◆ **Exercise details**: All of the lines below are to be transcribed faithfully, with pictures excluded from the copy.

START Supplied entries

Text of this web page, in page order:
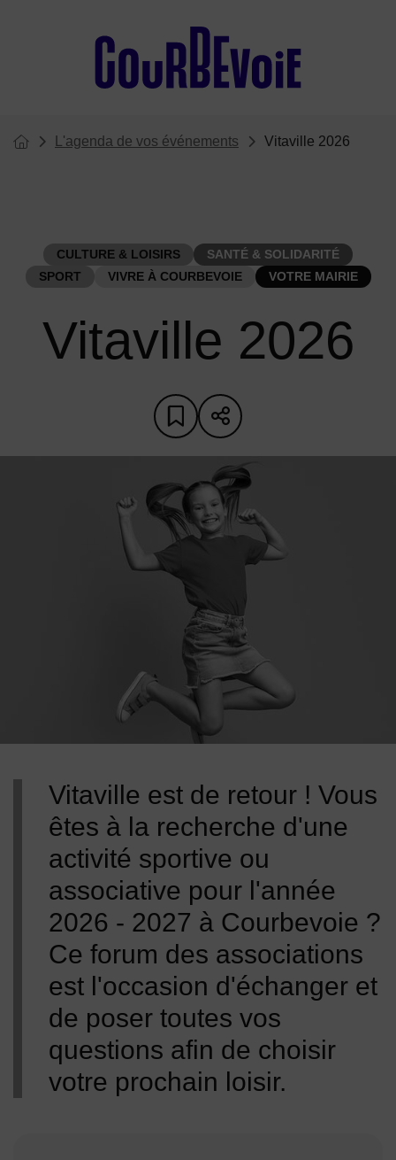
Vous êtes ici :
Page d'accueil du site
L'agenda de vos événements Vitaville 2026
Vitaville 2026
CULTURE & LOISIRS
SANTÉ & SOLIDARITÉ
SPORT
VIVRE À COURBEVOIE VOTRE MAIRIE
Ajouter aux favoris
Partager sur les
Vitaville est de retour ! Vous
êtes à la recherche d'une
activité sportive ou
associative pour l'année
2026 - 2027 à Courbevoie ?
Ce forum des associations
est l'occasion d'échanger et
de poser toutes vos
questions afin de choisir
votre prochain loisir.
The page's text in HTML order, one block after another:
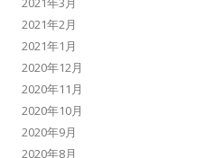
2021年2月
2021年1月
2020年12月
2020年11月
2020年10月
2020年9月
2020年8月
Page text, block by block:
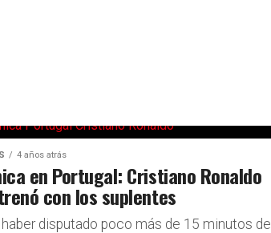
4 años atrás
en Portugal: Cristiano Ronaldo
con los suplentes
haber disputado poco más de 15 minutos de
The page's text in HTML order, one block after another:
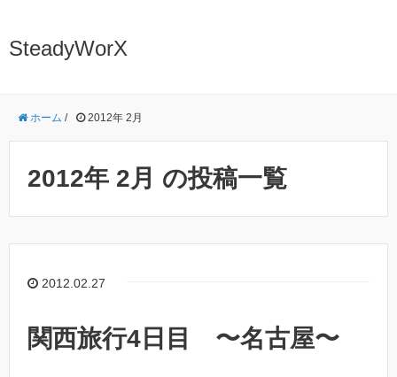
SteadyWorX
ホーム / 2012年 2月
2012年 2月 の投稿一覧
2012.02.27
関西旅行4日目 〜名古屋〜
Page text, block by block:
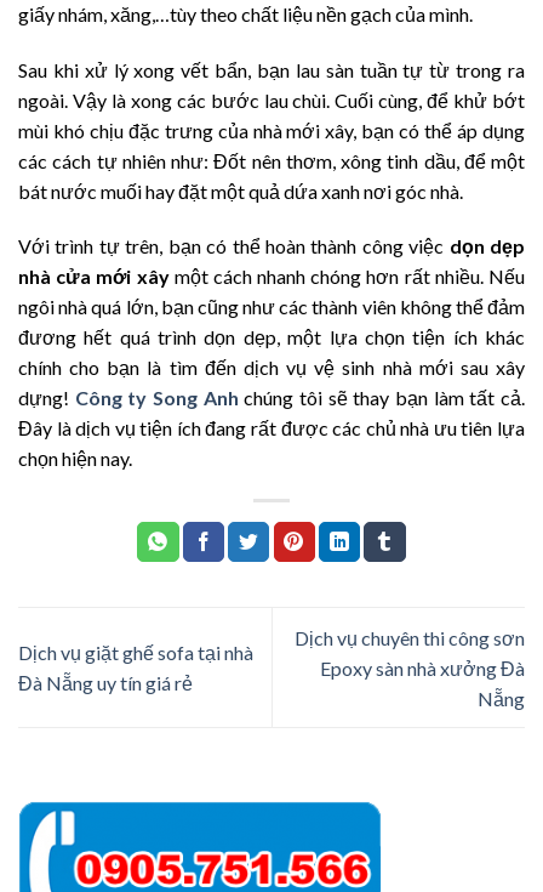
giấy nhám, xăng,…tùy theo chất liệu nền gạch của mình.
Sau khi xử lý xong vết bẩn, bạn lau sàn tuần tự từ trong ra
ngoài. Vậy là xong các bước lau chùi. Cuối cùng, để khử bớt
mùi khó chịu đặc trưng của nhà mới xây, bạn có thể áp dụng
các cách tự nhiên như: Đốt nên thơm, xông tinh dầu, để một
bát nước muối hay đặt một quả dứa xanh nơi góc nhà.
Với trình tự trên, bạn có thể hoàn thành công việc dọn dẹp
nhà cửa mới xâymột cách nhanh chóng hơn rất nhiều. Nếu
ngôi nhà quá lớn, bạn cũng như các thành viên không thể đảm
đương hết quá trình dọn dẹp, một lựa chọn tiện ích khác
chính cho bạn là tìm đến dịch vụ vệ sinh nhà mới sau xây
dựng! Công ty Song Anh chúng tôi sẽ thay bạn làm tất cả.
Đây là dịch vụ tiện ích đang rất được các chủ nhà ưu tiên lựa
chọn hiện nay.
Dịch vụ giặt ghế sofa tại nhà
Đà Nẵng uy tín giá rẻ
Dịch vụ chuyên thi công sơn
Epoxy sàn nhà xưởng Đà
Nẵng
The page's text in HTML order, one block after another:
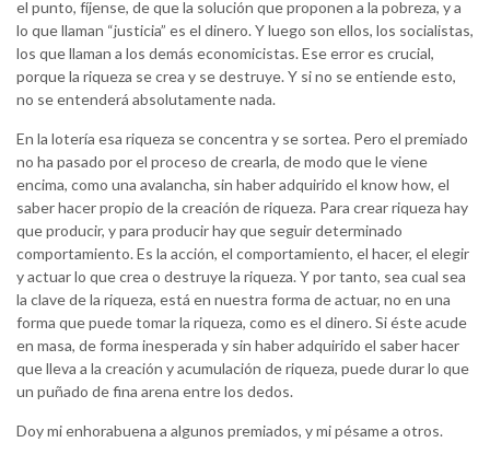
el punto, fíjense, de que la solución que proponen a la pobreza, y a
lo que llaman “justicia” es el dinero. Y luego son ellos, los socialistas,
los que llaman a los demás economicistas. Ese error es crucial,
porque la riqueza se crea y se destruye. Y si no se entiende esto,
no se entenderá absolutamente nada.
En la lotería esa riqueza se concentra y se sortea. Pero el premiado
no ha pasado por el proceso de crearla, de modo que le viene
encima, como una avalancha, sin haber adquirido el know how, el
saber hacer propio de la creación de riqueza. Para crear riqueza hay
que producir, y para producir hay que seguir determinado
comportamiento. Es la acción, el comportamiento, el hacer, el elegir
y actuar lo que crea o destruye la riqueza. Y por tanto, sea cual sea
la clave de la riqueza, está en nuestra forma de actuar, no en una
forma que puede tomar la riqueza, como es el dinero. Si éste acude
en masa, de forma inesperada y sin haber adquirido el saber hacer
que lleva a la creación y acumulación de riqueza, puede durar lo que
un puñado de fina arena entre los dedos.
Doy mi enhorabuena a algunos premiados, y mi pésame a otros.

END Supplied entries

◆ **Solution**:
Text of this web page, in page order:
Vous êtes ici :
Page d'accueil du site
L'agenda de vos événements Vitaville 2026
Vitaville 2026
CULTURE & LOISIRS
SANTÉ & SOLIDARITÉ
SPORT
VIVRE À COURBEVOIE VOTRE MAIRIE
Ajouter aux favoris
Partager sur les
Vitaville est de retour ! Vous
êtes à la recherche d'une
activité sportive ou
associative pour l'année
2026 - 2027 à Courbevoie ?
Ce forum des associations
est l'occasion d'échanger et
de poser toutes vos
questions afin de choisir
votre prochain loisir.
The page's text in HTML order, one block after another:
2021年2月
2021年1月
2020年12月
2020年11月
2020年10月
2020年9月
2020年8月
Page text, block by block:
4 años atrás
en Portugal: Cristiano Ronaldo
con los suplentes
haber disputado poco más de 15 minutos de
The page's text in HTML order, one block after another:
SteadyWorX
ホーム / 2012年 2月
2012年 2月 の投稿一覧
2012.02.27
関西旅行4日目 〜名古屋〜
Page text, block by block:
giấy nhám, xăng,…tùy theo chất liệu nền gạch của mình.
Sau khi xử lý xong vết bẩn, bạn lau sàn tuần tự từ trong ra
ngoài. Vậy là xong các bước lau chùi. Cuối cùng, để khử bớt
mùi khó chịu đặc trưng của nhà mới xây, bạn có thể áp dụng
các cách tự nhiên như: Đốt nên thơm, xông tinh dầu, để một
bát nước muối hay đặt một quả dứa xanh nơi góc nhà.
Với trình tự trên, bạn có thể hoàn thành công việc dọn dẹp
nhà cửa mới xâymột cách nhanh chóng hơn rất nhiều. Nếu
ngôi nhà quá lớn, bạn cũng như các thành viên không thể đảm
đương hết quá trình dọn dẹp, một lựa chọn tiện ích khác
chính cho bạn là tìm đến dịch vụ vệ sinh nhà mới sau xây
dựng! Công ty Song Anh chúng tôi sẽ thay bạn làm tất cả.
Đây là dịch vụ tiện ích đang rất được các chủ nhà ưu tiên lựa
chọn hiện nay.
Dịch vụ giặt ghế sofa tại nhà
Đà Nẵng uy tín giá rẻ
Dịch vụ chuyên thi công sơn
Epoxy sàn nhà xưởng Đà
Nẵng
The page's text in HTML order, one block after another:
el punto, fíjense, de que la solución que proponen a la pobreza, y a
lo que llaman “justicia” es el dinero. Y luego son ellos, los socialistas,
los que llaman a los demás economicistas. Ese error es crucial,
porque la riqueza se crea y se destruye. Y si no se entiende esto,
no se entenderá absolutamente nada.
En la lotería esa riqueza se concentra y se sortea. Pero el premiado
no ha pasado por el proceso de crearla, de modo que le viene
encima, como una avalancha, sin haber adquirido el know how, el
saber hacer propio de la creación de riqueza. Para crear riqueza hay
que producir, y para producir hay que seguir determinado
comportamiento. Es la acción, el comportamiento, el hacer, el elegir
y actuar lo que crea o destruye la riqueza. Y por tanto, sea cual sea
la clave de la riqueza, está en nuestra forma de actuar, no en una
forma que puede tomar la riqueza, como es el dinero. Si éste acude
en masa, de forma inesperada y sin haber adquirido el saber hacer
que lleva a la creación y acumulación de riqueza, puede durar lo que
un puñado de fina arena entre los dedos.
Doy mi enhorabuena a algunos premiados, y mi pésame a otros.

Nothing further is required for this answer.